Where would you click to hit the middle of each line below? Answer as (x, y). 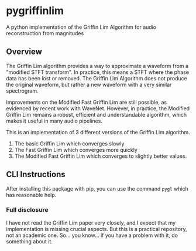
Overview (24, 52)
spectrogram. (23, 91)
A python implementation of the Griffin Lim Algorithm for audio (81, 27)
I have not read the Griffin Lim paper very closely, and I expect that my (91, 223)
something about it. (29, 241)
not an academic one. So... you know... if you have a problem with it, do (92, 235)
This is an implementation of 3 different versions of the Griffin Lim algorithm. (98, 132)
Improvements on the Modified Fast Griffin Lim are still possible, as (87, 102)
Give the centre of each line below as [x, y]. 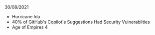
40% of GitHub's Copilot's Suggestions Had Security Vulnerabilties [81, 22]
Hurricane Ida [26, 17]
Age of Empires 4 [30, 27]
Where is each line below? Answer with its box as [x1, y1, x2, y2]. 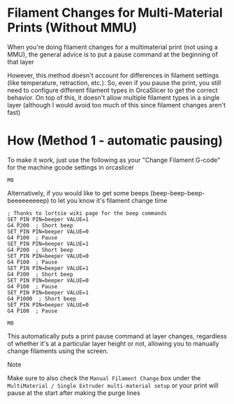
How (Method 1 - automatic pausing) [7, 133, 224, 149]
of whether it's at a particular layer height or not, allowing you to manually [7, 339, 219, 347]
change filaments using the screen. [7, 347, 109, 355]
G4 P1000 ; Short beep [7, 295, 77, 302]
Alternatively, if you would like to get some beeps [7, 188, 149, 197]
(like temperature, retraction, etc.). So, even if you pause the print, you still [7, 78, 221, 87]
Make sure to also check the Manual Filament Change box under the [7, 373, 201, 382]
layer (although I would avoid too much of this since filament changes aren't [7, 100, 226, 109]
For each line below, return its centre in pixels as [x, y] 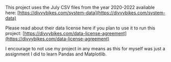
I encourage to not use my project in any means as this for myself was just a [85, 49]
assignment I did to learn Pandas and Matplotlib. [56, 54]
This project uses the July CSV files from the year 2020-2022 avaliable [80, 7]
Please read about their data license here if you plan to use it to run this [80, 28]
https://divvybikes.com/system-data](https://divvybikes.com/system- [92, 13]
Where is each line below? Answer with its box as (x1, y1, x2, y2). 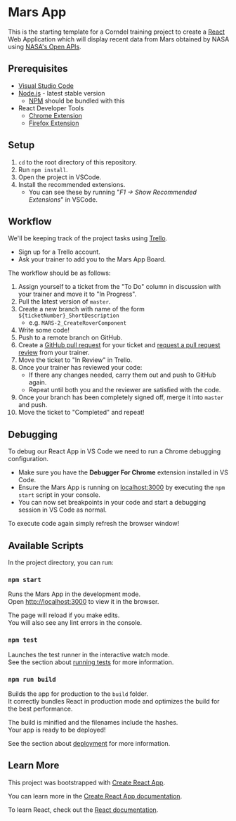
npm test (8, 636, 38, 644)
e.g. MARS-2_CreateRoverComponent (28, 318, 127, 327)
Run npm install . (18, 165, 69, 174)
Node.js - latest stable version (18, 89, 105, 97)
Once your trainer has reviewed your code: (18, 363, 143, 372)
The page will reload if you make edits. (8, 611, 120, 619)
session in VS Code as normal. (18, 505, 107, 514)
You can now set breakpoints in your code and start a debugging (18, 498, 206, 507)
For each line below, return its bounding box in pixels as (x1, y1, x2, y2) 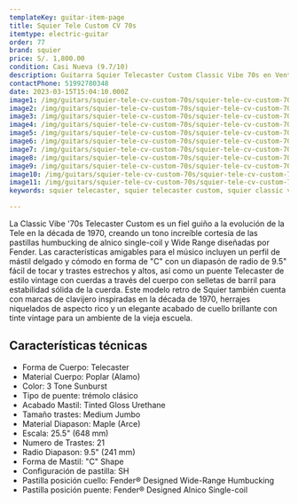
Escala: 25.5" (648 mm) (21, 428, 109, 438)
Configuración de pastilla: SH (21, 465, 129, 476)
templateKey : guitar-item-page (9, 12, 125, 22)
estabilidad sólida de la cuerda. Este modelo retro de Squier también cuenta (9, 285, 286, 295)
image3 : (9, 112, 38, 121)
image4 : (9, 121, 38, 130)
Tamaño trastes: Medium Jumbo (21, 409, 141, 420)
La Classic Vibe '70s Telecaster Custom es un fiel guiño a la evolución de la (9, 218, 286, 229)
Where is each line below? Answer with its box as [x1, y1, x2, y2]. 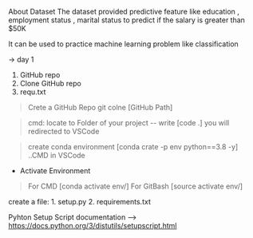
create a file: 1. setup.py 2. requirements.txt [8, 197, 152, 206]
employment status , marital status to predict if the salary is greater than [8, 15, 246, 25]
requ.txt [19, 87, 46, 97]
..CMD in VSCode [27, 151, 85, 160]
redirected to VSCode [27, 127, 100, 136]
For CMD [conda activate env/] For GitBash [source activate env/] [27, 181, 243, 191]
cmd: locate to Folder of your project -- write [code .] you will [27, 118, 230, 127]
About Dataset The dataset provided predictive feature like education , [8, 7, 239, 16]
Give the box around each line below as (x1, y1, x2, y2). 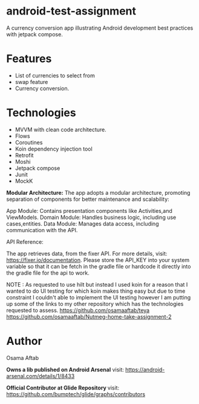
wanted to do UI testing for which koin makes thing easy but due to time (6, 287, 186, 295)
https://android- (125, 366, 165, 373)
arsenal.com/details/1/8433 (6, 372, 75, 379)
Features (6, 52, 52, 66)
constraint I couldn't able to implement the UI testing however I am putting (6, 293, 191, 301)
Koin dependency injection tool (15, 145, 93, 152)
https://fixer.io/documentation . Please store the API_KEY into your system (6, 256, 190, 264)
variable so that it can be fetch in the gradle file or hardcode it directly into (6, 262, 191, 270)
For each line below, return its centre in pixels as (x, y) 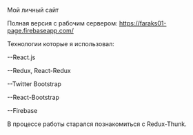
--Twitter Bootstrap (34, 84)
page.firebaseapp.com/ (41, 31)
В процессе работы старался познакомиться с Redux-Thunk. (97, 124)
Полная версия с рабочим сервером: (63, 23)
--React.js (21, 57)
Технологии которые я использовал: (61, 44)
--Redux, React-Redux (39, 71)
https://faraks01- (143, 23)
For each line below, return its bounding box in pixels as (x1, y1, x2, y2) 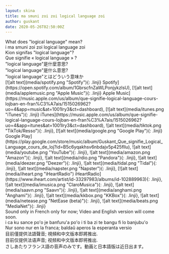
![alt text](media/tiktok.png (106, 122, 162, 129)
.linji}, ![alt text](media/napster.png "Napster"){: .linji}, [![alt (5, 165, 128, 172)
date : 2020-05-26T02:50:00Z (5, 24, 65, 29)
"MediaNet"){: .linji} (5, 203, 46, 209)
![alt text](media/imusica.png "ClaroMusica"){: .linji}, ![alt (5, 182, 124, 188)
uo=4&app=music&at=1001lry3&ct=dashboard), (5, 106, 105, 113)
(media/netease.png (5, 198, 48, 204)
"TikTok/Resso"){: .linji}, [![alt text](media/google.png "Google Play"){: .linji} (5, 128, 163, 134)
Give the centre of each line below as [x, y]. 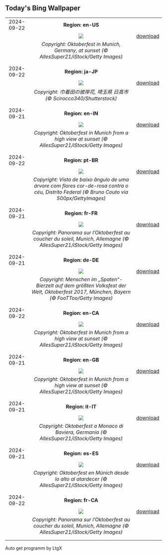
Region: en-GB [81, 360]
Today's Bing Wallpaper [43, 8]
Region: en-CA [81, 313]
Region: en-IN [81, 113]
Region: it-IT [81, 406]
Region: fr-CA [81, 500]
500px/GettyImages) [81, 198]
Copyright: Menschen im [68, 279]

WHAT YOU ARE ASKED TO DO:
Return the data exactly. Pictures stay out.

ANSWER BOX:
Where would you click to hit the middle of each line below? Answer as (x, y). 
Overview (24, 52)
spectrogram. (23, 91)
A python implementation of the Griffin Lim Algorithm for audio (81, 27)
I have not read the Griffin Lim paper very closely, and I expect that my (91, 223)
something about it. (29, 241)
not an academic one. So... you know... if you have a problem with it, do (92, 235)
This is an implementation of 3 different versions of the Griffin Lim algorithm. (98, 132)
Improvements on the Modified Fast Griffin Lim are still possible, as (87, 102)
Give the centre of each line below as [x, y]. 
40% of GitHub's Copilot's Suggestions Had Security Vulnerabilties [81, 22]
Hurricane Ida [26, 17]
Age of Empires 4 [30, 27]
Where is each line below? Answer with its box as [x1, y1, x2, y2]. 
How (Method 1 - automatic pausing) [7, 133, 224, 149]
of whether it's at a particular layer height or not, allowing you to manually [7, 339, 219, 347]
change filaments using the screen. [7, 347, 109, 355]
G4 P1000 ; Short beep [7, 295, 77, 302]
Alternatively, if you would like to get some beeps [7, 188, 149, 197]
(like temperature, retraction, etc.). So, even if you pause the print, you still [7, 78, 221, 87]
Make sure to also check the Manual Filament Change box under the [7, 373, 201, 382]
layer (although I would avoid too much of this since filament changes aren't [7, 100, 226, 109]
For each line below, return its centre in pixels as [x, y] 
I encourage to not use my project in any means as this for myself was just a [85, 49]
assignment I did to learn Pandas and Matplotlib. [56, 54]
This project uses the July CSV files from the year 2020-2022 avaliable [80, 7]
Please read about their data license here if you plan to use it to run this [80, 28]
https://divvybikes.com/system-data](https://divvybikes.com/system- [92, 13]
Where is each line below? Answer with its box as (x1, y1, x2, y2). 
npm test (8, 636, 38, 644)
e.g. MARS-2_CreateRoverComponent (28, 318, 127, 327)
Run npm install . (18, 165, 69, 174)
Node.js - latest stable version (18, 89, 105, 97)
Once your trainer has reviewed your code: (18, 363, 143, 372)
The page will reload if you make edits. (8, 611, 120, 619)
session in VS Code as normal. (18, 505, 107, 514)
You can now set breakpoints in your code and start a debugging (18, 498, 206, 507)
For each line below, return its bounding box in pixels as (x1, y1, x2, y2) 
Escala: 25.5" (648 mm) (21, 428, 109, 438)
Configuración de pastilla: SH (21, 465, 129, 476)
templateKey : guitar-item-page (9, 12, 125, 22)
estabilidad sólida de la cuerda. Este modelo retro de Squier también cuenta (9, 285, 286, 295)
image3 : (9, 112, 38, 121)
image4 : (9, 121, 38, 130)
Tamaño trastes: Medium Jumbo (21, 409, 141, 420)
La Classic Vibe '70s Telecaster Custom es un fiel guiño a la evolución de la (9, 218, 286, 229)
Where is each line below? Answer with its box as [x1, y1, x2, y2]. 
create a file: 1. setup.py 2. requirements.txt [8, 197, 152, 206]
employment status , marital status to predict if the salary is greater than [8, 15, 246, 25]
requ.txt [19, 87, 46, 97]
..CMD in VSCode [27, 151, 85, 160]
redirected to VSCode [27, 127, 100, 136]
For CMD [conda activate env/] For GitBash [source activate env/] [27, 181, 243, 191]
cmd: locate to Folder of your project -- write [code .] you will [27, 118, 230, 127]
About Dataset The dataset provided predictive feature like education , [8, 7, 239, 16]
Give the box around each line below as (x1, y1, x2, y2). 
wanted to do UI testing for which koin makes thing easy but due to time (6, 287, 186, 295)
https://android- (125, 366, 165, 373)
arsenal.com/details/1/8433 (6, 372, 75, 379)
Features (6, 52, 52, 66)
constraint I couldn't able to implement the UI testing however I am putting (6, 293, 191, 301)
Koin dependency injection tool (15, 145, 93, 152)
https://fixer.io/documentation . Please store the API_KEY into your system (6, 256, 190, 264)
variable so that it can be fetch in the gradle file or hardcode it directly into (6, 262, 191, 270)
For each line below, return its centre in pixels as (x, y) 
--Twitter Bootstrap (34, 84)
page.firebaseapp.com/ (41, 31)
В процессе работы старался познакомиться с Redux-Thunk. (97, 124)
Полная версия с рабочим сервером: (63, 23)
--React.js (21, 57)
Технологии которые я использовал: (61, 44)
--Redux, React-Redux (39, 71)
https://faraks01- (143, 23)
For each line below, return its bounding box in pixels as (x1, y1, x2, y2) 
![alt text](media/tiktok.png (106, 122, 162, 129)
.linji}, ![alt text](media/napster.png "Napster"){: .linji}, [![alt (5, 165, 128, 172)
date : 2020-05-26T02:50:00Z (5, 24, 65, 29)
"MediaNet"){: .linji} (5, 203, 46, 209)
![alt text](media/imusica.png "ClaroMusica"){: .linji}, ![alt (5, 182, 124, 188)
uo=4&app=music&at=1001lry3&ct=dashboard), (5, 106, 105, 113)
(media/netease.png (5, 198, 48, 204)
"TikTok/Resso"){: .linji}, [![alt text](media/google.png "Google Play"){: .linji} (5, 128, 163, 134)
Give the centre of each line below as [x, y]. 
Region: en-GB [81, 360]
Today's Bing Wallpaper [43, 8]
Region: en-CA [81, 313]
Region: en-IN [81, 113]
Region: it-IT [81, 406]
Region: fr-CA [81, 500]
500px/GettyImages) [81, 198]
Copyright: Menschen im [68, 279]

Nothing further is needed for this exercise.